▸ **EXTRACTED ENTRIES**
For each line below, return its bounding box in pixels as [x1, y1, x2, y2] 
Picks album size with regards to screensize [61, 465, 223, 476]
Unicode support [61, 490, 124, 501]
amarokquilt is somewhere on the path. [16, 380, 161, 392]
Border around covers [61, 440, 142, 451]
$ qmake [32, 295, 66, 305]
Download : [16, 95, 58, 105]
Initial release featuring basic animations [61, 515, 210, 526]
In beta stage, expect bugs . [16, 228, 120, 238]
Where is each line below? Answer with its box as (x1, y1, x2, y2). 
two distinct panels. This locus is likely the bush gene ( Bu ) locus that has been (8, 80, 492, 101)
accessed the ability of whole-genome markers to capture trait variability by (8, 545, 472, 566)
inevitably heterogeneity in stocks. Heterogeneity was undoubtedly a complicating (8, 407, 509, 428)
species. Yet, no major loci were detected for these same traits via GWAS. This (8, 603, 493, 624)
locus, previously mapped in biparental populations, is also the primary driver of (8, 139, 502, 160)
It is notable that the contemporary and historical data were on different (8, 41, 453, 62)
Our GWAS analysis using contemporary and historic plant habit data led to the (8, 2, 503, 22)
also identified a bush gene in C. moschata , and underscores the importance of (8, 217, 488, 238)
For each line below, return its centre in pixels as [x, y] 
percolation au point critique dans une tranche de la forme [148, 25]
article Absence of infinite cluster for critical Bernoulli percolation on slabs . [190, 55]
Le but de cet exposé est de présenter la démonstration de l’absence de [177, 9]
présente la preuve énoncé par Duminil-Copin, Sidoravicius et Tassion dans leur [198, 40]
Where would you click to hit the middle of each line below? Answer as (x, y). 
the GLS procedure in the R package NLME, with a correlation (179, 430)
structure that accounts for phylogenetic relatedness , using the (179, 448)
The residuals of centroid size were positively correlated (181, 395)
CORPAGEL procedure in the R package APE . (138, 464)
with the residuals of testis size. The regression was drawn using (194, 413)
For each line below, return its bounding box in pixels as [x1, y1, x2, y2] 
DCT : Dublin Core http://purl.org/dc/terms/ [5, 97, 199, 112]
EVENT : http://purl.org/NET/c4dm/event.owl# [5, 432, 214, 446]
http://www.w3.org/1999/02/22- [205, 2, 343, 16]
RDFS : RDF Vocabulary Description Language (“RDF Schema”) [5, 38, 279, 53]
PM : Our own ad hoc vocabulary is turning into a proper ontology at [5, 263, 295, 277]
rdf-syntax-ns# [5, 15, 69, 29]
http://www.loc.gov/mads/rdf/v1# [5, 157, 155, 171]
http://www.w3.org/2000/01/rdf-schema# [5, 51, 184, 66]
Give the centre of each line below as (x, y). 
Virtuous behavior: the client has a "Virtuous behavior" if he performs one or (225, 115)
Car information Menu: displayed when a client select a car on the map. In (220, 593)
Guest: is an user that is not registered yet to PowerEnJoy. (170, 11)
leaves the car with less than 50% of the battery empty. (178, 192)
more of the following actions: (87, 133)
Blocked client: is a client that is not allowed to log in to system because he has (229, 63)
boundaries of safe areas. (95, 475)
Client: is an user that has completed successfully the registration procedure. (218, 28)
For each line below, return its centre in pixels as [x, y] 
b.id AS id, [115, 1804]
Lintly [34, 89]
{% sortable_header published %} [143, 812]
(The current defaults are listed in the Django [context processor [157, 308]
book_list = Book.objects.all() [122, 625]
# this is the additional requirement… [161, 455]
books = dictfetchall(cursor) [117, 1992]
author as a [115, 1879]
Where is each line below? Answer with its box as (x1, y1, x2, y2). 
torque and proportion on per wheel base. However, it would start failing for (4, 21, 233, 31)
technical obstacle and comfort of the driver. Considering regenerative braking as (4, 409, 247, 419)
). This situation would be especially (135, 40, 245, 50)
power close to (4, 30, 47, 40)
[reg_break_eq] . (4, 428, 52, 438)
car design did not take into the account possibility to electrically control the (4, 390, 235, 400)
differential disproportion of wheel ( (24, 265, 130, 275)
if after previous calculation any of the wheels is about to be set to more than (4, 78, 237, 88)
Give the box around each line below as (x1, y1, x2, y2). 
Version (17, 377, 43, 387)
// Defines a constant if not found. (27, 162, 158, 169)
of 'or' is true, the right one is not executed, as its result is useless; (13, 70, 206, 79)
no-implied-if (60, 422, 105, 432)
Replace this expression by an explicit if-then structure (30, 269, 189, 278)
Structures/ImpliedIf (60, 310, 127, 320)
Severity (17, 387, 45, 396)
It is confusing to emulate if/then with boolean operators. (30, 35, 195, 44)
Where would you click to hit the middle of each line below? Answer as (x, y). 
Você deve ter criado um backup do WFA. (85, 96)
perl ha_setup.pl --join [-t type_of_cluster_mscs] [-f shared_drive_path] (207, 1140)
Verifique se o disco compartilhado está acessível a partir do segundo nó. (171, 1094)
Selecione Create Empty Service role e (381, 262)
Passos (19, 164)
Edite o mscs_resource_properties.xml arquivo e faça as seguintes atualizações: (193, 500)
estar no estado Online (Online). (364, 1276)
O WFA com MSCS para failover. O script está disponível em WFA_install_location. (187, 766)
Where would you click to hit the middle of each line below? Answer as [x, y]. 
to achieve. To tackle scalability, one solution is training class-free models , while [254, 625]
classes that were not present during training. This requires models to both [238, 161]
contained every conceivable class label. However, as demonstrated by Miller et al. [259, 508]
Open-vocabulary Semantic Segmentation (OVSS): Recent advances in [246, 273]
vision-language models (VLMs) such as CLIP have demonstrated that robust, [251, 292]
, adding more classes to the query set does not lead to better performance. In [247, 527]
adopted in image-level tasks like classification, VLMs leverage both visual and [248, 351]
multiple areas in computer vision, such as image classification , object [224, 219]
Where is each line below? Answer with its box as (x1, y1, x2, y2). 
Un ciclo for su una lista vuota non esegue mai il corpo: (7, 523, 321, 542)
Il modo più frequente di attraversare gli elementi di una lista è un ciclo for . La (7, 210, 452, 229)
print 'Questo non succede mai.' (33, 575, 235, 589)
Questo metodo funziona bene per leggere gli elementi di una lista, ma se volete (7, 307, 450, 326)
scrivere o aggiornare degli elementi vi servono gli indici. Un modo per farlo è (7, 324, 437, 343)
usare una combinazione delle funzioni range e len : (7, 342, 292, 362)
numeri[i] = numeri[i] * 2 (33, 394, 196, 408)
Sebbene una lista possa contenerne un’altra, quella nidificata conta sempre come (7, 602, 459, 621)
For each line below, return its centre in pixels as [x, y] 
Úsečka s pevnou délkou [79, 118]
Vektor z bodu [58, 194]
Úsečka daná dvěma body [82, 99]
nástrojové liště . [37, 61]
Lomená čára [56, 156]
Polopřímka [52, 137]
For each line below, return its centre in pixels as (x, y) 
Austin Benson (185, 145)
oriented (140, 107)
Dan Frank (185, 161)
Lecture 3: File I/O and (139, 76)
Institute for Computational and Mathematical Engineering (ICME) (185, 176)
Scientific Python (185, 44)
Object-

▸ **WORK ITEM**
Lines wanted from the listing above: the line with "http://www.w3.org/2000/01/rdf-schema# [5, 51, 184, 66]" up to and including the line with "boundaries of safe areas. (95, 475)". Please write them out exactly, adding nothing else.

▸ **ANSWER SPACE**
http://www.w3.org/2000/01/rdf-schema# [5, 51, 184, 66]
Give the centre of each line below as (x, y). 
Virtuous behavior: the client has a "Virtuous behavior" if he performs one or (225, 115)
Car information Menu: displayed when a client select a car on the map. In (220, 593)
Guest: is an user that is not registered yet to PowerEnJoy. (170, 11)
leaves the car with less than 50% of the battery empty. (178, 192)
more of the following actions: (87, 133)
Blocked client: is a client that is not allowed to log in to system because he has (229, 63)
boundaries of safe areas. (95, 475)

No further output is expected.